▸ **Data extracted from a collection**

|---|

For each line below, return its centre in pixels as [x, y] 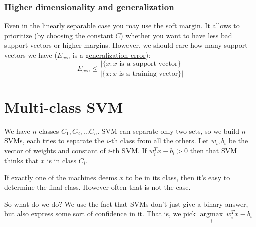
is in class [62, 160]
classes [49, 131]
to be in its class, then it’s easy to [178, 177]
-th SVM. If [129, 150]
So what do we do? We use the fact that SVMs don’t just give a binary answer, [126, 204]
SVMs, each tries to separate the [54, 141]
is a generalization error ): [111, 55]
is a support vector [149, 64]
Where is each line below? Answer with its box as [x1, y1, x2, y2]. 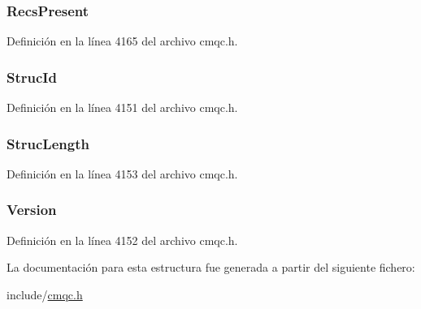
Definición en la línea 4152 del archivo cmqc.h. [7, 231, 238, 248]
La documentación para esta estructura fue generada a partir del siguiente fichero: [7, 259, 415, 276]
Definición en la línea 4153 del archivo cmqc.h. [7, 165, 238, 182]
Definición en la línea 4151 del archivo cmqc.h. [7, 99, 238, 116]
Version [7, 200, 57, 220]
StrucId [7, 67, 57, 87]
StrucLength [7, 133, 89, 153]
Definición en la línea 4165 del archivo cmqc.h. [7, 32, 238, 49]

|---|

▸ **WHAT YOU SHOULD DO**
Output only the lines running from the top of the data above to the line with "Definición en la línea 4152", inclusive, word for word and without pictures.

▸ **EXPECTED ANSWER**
For each line below, return its centre in pixels as [x, y] 
is in class [62, 160]
classes [49, 131]
to be in its class, then it’s easy to [178, 177]
-th SVM. If [129, 150]
So what do we do? We use the fact that SVMs don’t just give a binary answer, [126, 204]
SVMs, each tries to separate the [54, 141]
is a generalization error ): [111, 55]
is a support vector [149, 64]
Where is each line below? Answer with its box as [x1, y1, x2, y2]. 
Definición en la línea 4152 del archivo cmqc.h. [7, 231, 238, 248]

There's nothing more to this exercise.